*Exercise objective*
Please give back, word for word, only the lines starting at the one containing "For each line" and ending at the one containing "We found out" within the material below.

Content starts

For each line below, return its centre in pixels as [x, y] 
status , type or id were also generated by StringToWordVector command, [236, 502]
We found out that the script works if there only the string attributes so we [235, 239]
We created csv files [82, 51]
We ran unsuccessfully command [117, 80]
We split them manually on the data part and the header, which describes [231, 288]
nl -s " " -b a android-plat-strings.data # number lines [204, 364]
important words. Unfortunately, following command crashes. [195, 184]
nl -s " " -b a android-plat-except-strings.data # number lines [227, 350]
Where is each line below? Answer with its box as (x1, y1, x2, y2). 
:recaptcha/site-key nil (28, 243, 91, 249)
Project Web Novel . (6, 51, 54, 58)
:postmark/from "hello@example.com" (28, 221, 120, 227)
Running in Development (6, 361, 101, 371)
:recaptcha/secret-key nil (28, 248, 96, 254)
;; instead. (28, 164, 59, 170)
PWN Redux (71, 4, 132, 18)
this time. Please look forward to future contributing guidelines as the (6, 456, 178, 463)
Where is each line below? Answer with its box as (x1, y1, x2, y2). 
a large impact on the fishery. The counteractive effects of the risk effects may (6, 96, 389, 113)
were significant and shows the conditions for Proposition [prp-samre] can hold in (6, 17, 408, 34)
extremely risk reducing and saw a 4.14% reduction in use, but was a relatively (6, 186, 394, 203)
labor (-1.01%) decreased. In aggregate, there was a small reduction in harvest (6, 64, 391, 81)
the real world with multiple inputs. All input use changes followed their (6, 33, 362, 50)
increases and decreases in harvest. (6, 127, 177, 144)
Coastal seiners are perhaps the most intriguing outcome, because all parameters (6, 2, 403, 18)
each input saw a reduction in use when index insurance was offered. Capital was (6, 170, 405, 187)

Content ends
Content starts

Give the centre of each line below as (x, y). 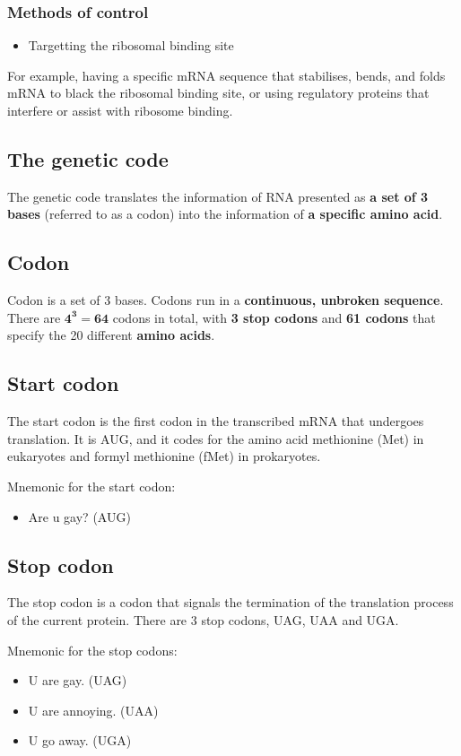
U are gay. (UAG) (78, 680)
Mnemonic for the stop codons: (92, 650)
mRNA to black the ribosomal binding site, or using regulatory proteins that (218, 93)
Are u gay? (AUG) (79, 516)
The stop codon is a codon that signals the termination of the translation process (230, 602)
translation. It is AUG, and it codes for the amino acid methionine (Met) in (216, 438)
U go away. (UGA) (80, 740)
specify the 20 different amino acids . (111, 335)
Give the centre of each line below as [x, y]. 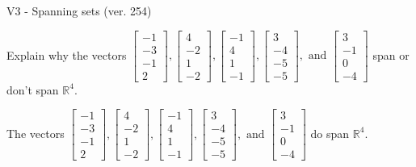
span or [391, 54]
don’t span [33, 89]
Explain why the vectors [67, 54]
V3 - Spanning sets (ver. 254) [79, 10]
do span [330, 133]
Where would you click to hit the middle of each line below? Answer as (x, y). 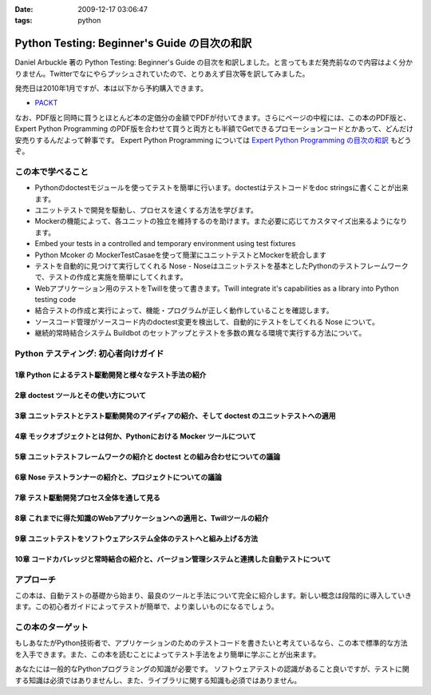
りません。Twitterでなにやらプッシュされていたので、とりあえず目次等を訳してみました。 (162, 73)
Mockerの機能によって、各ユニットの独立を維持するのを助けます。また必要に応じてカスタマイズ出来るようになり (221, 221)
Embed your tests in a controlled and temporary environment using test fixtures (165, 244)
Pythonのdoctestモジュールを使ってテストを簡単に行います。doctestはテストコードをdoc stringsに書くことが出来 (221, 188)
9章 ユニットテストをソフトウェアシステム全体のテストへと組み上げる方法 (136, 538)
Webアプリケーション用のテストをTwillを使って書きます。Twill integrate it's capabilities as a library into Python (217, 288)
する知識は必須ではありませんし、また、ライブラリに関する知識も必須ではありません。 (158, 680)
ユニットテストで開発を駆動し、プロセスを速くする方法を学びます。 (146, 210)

Content ends

*Written solution*
For each line below, return its centre in pixels as [x, y] 
status , type or id were also generated by StringToWordVector command, [236, 502]
We found out that the script works if there only the string attributes so we [235, 239]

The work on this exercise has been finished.